It’s nice to see the step of subtracting the mean mentioned in the context of manual PCA vs Scikit-learn’s implementation. It’s also nice to see an example of reconstructing data using just some (one) of the components. It’s an absolute waste of page count, though, to do this both for the manual approach and using Scikit-learn’s implementation.
Chapter 5 Autoencoders
This could be quite an exciting chapter, I thought, and the de-noising example is impressive. For a target audience that has rather painfully been walked through some tedious calculations before, we’re now given a rather blithe mention, pretty much in passing, of activation functions, vanishing gradients, dead cells and bias. We then plot the form of some activation functions. I’d be interested in whether the stated target audience really quite follows what activation functions actually do. I’ve seen much, much better introductions to the basic mechanics of neural networks. I can certainly see an argument can be made that this isn’t the place for an introductory course on the topic, but again it feels that the authors are trying to compensate for the omission of foundational theory by manually performing some calculations and plotting the results. Also, this consumes quite a few pages.

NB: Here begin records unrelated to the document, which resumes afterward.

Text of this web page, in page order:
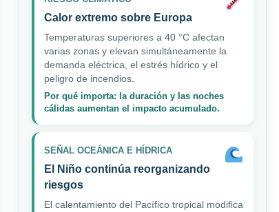
Calor extremo sobre Europa
Temperaturas superiores a 40 °C afectan
varias zonas y elevan simultáneamente la
demanda eléctrica, el estrés hídrico y el
peligro de incendios.
Por qué importa: la duración y las noches
cálidas aumentan el impacto acumulado.
SEÑAL OCEÁNICA E HÍDRICA
El Niño continúa reorganizando
riesgos
El calentamiento del Pacífico tropical modifica
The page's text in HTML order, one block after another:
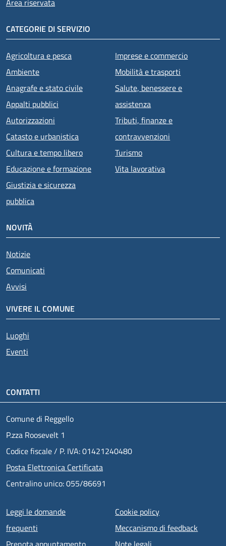
Area riservata
CATEGORIE DI SERVIZIO
Agricoltura e pesca
Ambiente
Anagrafe e stato civile
Appalti pubblici
Autorizzazioni
Catasto e urbanistica
Cultura e tempo libero
Educazione e formazione
Giustizia e sicurezza
pubblica
Imprese e commercio
Mobilità e trasporti
Salute, benessere e
assistenza
Tributi, finanze e
contravvenzioni
Turismo
Vita lavorativa
NOVITÀ
Notizie
Comunicati
Avvisi
VIVERE IL COMUNE
Luoghi
Eventi
CONTATTI
Comune di Reggello
P.zza Roosevelt 1
Codice fiscale / P. IVA: 01421240480
Posta Elettronica Certificata
Centralino unico: 055/86691
Menu piè di pagina
Leggi le domande
frequenti
Cookie policy
Meccanismo di feedback
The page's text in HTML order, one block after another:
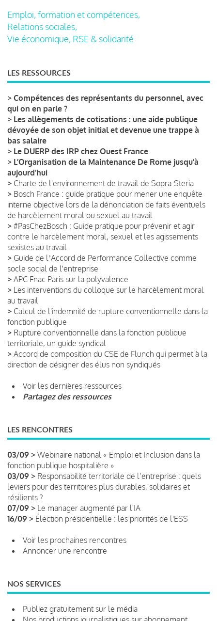
Emploi, formation et compétences,
Relations sociales,
Vie économique, RSE & solidarité
LES RESSOURCES
> Compétences des représentants du personnel, avec
qui on en parle ?
> Les allègements de cotisations : une aide publique
dévoyée de son objet initial et devenue une trappe à
bas salaire
> Le DUERP des IRP chez Ouest France
> L’Organisation de la Maintenance De Rome jusqu’à
aujourd’hui
> Charte de l'environnement de travail de Sopra-Steria
> Bosch France : guide pratique pour mener une enquête
interne objective lors de la dénonciation de faits éventuels
de harcèlement moral ou sexuel au travail
> #PasChezBosch : Guide pratique pour prévenir et agir
contre le harcèlement moral, sexuel et les agissements
sexistes au travail
> Guide de lʼAccord de Performance Collective comme
socle social de l'entreprise
> APC Fnac Paris sur la polyvalence
> Les interventions du colloque sur le harcèlement moral
au travail
> Calcul de l'indemnité de rupture conventionnelle dans la
fonction publique
> Rupture conventionnelle dans la fonction publique
territoriale, un guide syndical
> Accord de composition du CSE de Flunch qui permet à la
direction de désigner des élus non syndiqués
Voir les dernières ressources
Partagez des ressources
LES RENCONTRES
03/09 > Webinaire national « Emploi et Inclusion dans la
fonction publique hospitalière »
03/09 > Responsabilité territoriale de l’entreprise : quels
leviers pour des territoires plus durables, solidaires et
résilients ?
07/09 > Le manager augmenté par l'IA
16/09 > Élection présidentielle : les priorités de l'ESS
Voir les prochaines rencontres
Annoncer une rencontre
NOS SERVICES
Publiez gratuitement sur le média
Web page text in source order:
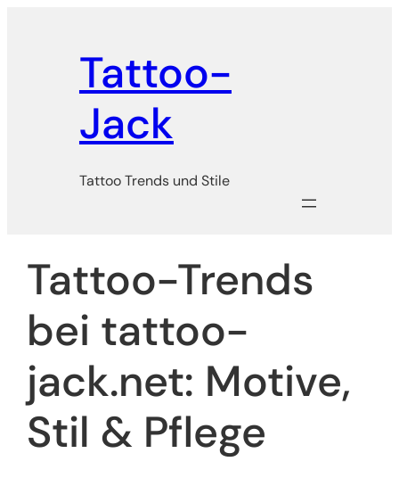
Tattoo-
Jack
Tattoo Trends und Stile
Tattoo-Trends
bei tattoo-
jack.net: Motive,
Stil & Pflege
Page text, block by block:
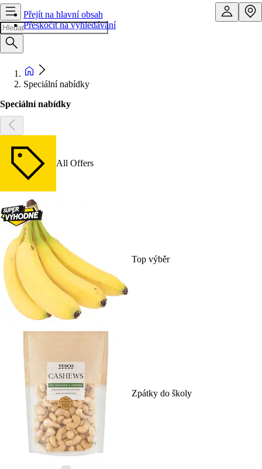
Přejít na hlavní obsah
Přeskočit na vyhledávání
Speciální nabídky
Speciální nabídky
All Offers
Top výběr
Zpátky do školy
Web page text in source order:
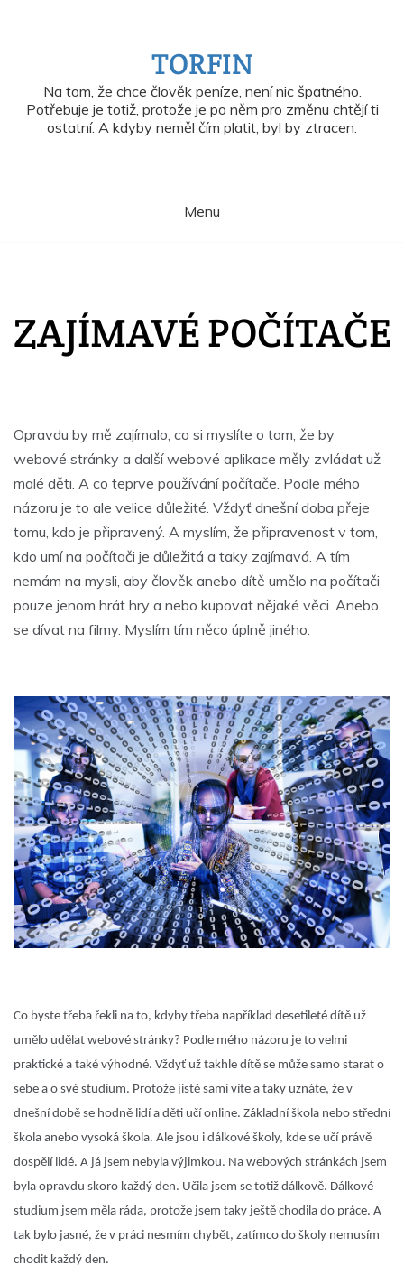
TORFIN
Na tom, že chce člověk peníze, není nic špatného.
Potřebuje je totiž, protože je po něm pro změnu chtějí ti
ostatní. A kdyby neměl čím platit, byl by ztracen.
Menu
ZAJÍMAVÉ POČÍTAČE
Opravdu by mě zajímalo, co si myslíte o tom, že by
webové stránky a další webové aplikace měly zvládat už
malé děti. A co teprve používání počítače. Podle mého
názoru je to ale velice důležité. Vždyť dnešní doba přeje
tomu, kdo je připravený. A myslím, že připravenost v tom,
kdo umí na počítači je důležitá a taky zajímavá. A tím
nemám na mysli, aby člověk anebo dítě umělo na počítači
pouze jenom hrát hry a nebo kupovat nějaké věci. Anebo
se dívat na filmy. Myslím tím něco úplně jiného.
Co byste třeba řekli na to, kdyby třeba například desetileté dítě už
umělo udělat webové stránky? Podle mého názoru je to velmi
praktické a také výhodné. Vždyť už takhle dítě se může samo starat o
sebe a o své studium. Protože jistě sami víte a taky uznáte, že v
dnešní době se hodně lidí a děti učí online. Základní škola nebo střední
škola anebo vysoká škola. Ale jsou i dálkové školy, kde se učí právě
dospělí lidé. A já jsem nebyla výjimkou. Na webových stránkách jsem
byla opravdu skoro každý den. Učila jsem se totiž dálkově. Dálkové
studium jsem měla ráda, protože jsem taky ještě chodila do práce. A
tak bylo jasné, že v práci nesmím chybět, zatímco do školy nemusím
chodit každý den.

I can’t help but wonder if a more constructive approach might not have been simply to say something along the lines of the following:
Here’s a generic neural network that extracts features before then producing an output of class labels. But instead of aiming to produce an output that agrees with known class labels, we can instead define our output layer to be the same dimensionality as the input layer and aim to produce an output that matches the input as closely as possible. How is this useful? We’ve said that the intermediate part of the network is performing feature extraction. By defining the desired output to be something that closely matches the input, we’ve essentially performed dimensionality reduction. By breaking the network apart at that intermediate layer, therefore, we have access to that reduced dimension representation of the data (that then subsequently encodes a maximal amount of information).
The many pages of using keras to build a classifier feels incongruous in a book about unsupervised learning, especially given the sparse treatment of neural networks to this point.
The first page introducing autoencoders is a worthy entry in and of itself. It succinctly summarises what autoencoders are as well as the two main stages. One is tempted to suggest ditching the preceding pages of this chapter without any great loss to the narrative on unsupervised learning. At the end of the section on autoencoders (page 198), if the reader has followed the keras UI then they’ll have an idea what the two autoencoder networks are doing, and how they differ. Again, it feels that this could have been done without the preceding half of the chapter.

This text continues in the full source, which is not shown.